Let z=√2x+5y
. Then:
The rate of change in z
at (2,4)
as we change x
but hold y
fixed is
, and
The rate of change in z
at (2,4)
as we change y
but hold x
fixed is
To find the rate of change in z with respect to x, we need to take the partial derivative of z with respect to x while holding y fixed:
∂z/∂x = ∂/∂x (√2x + 5y)
Using the chain rule, we have:
∂z/∂x = ∂/∂x (√2x) = (√2)(1) = √2
So the rate of change in z with respect to x, while holding y fixed, is √2.
To find the rate of change in z with respect to y, we need to take the partial derivative of z with respect to y while holding x fixed:
∂z/∂y = ∂/∂y (√2x + 5y)
Using the chain rule, we have:
∂z/∂y = ∂/∂y (5y) = 5
So the rate of change in z with respect to y, while holding x fixed, is 5.
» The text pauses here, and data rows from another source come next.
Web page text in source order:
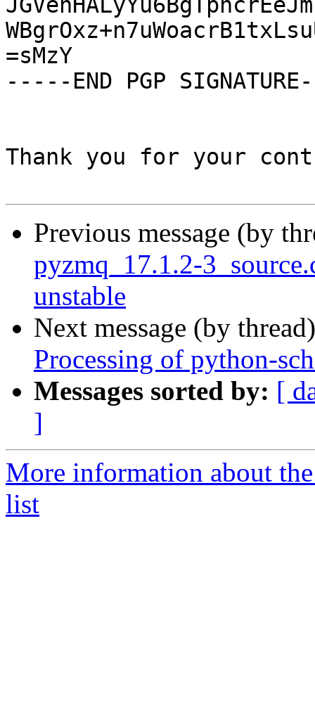
=sMzY
-----END PGP
Thank you for your
Previous message (by
pyzmq_17.1.2-
unstable
Next message (by
Processing of python-
Messages sorted by: [
]
More information about
list

To find the rate of change in z at (2,4) as we change x but hold y fixed, we can take the partial derivative of z with respect to x.
∂z/∂x = (∂/∂x)√(2x+5y)
To find this derivative, we can use the chain rule:
∂z/∂x = (1/2√(2x+5y)) * (∂/∂x)(2x+5y)
Since we are holding y fixed, the derivative of (2x+5y) with respect to x is simply 2. Plugging this in:
∂z/∂x = (1/2√(2x+5y)) * 2
= 1/√(2x+5y)
Evaluating this derivative at (2,4):
∂z/∂x = 1/√(2(2)+5(4))
= 1/√(4+20)
= 1/√24
= 1/(2√6)
Therefore, the rate of change in z at (2,4) as we change x but hold y fixed is 1/(2√6).
To find the rate of change in z at (2,4) as we change y but hold x fixed, we can take the partial derivative of z with respect to y.
∂z/∂y = (∂/∂y)√(2x+5y)
To find this derivative, we can again use the chain rule:
∂z/∂y = (1/2√(2x+5y)) * (∂/∂y)(2x+5y)
Since we are holding x fixed, the derivative of (2x+5y) with respect to y is simply 5. Plugging this in:
∂z/∂y = (1/2√(2x+5y)) * 5
= 5/√(2x+5y)
Evaluating this derivative at (2,4):
∂z/∂y = 5/√(2(2)+5(4))
= 5/√(4+20)
= 5/√24
= 5/(2√6)
Therefore, the rate of change in z at (2,4) as we change y but hold x fixed is 5/(2√6).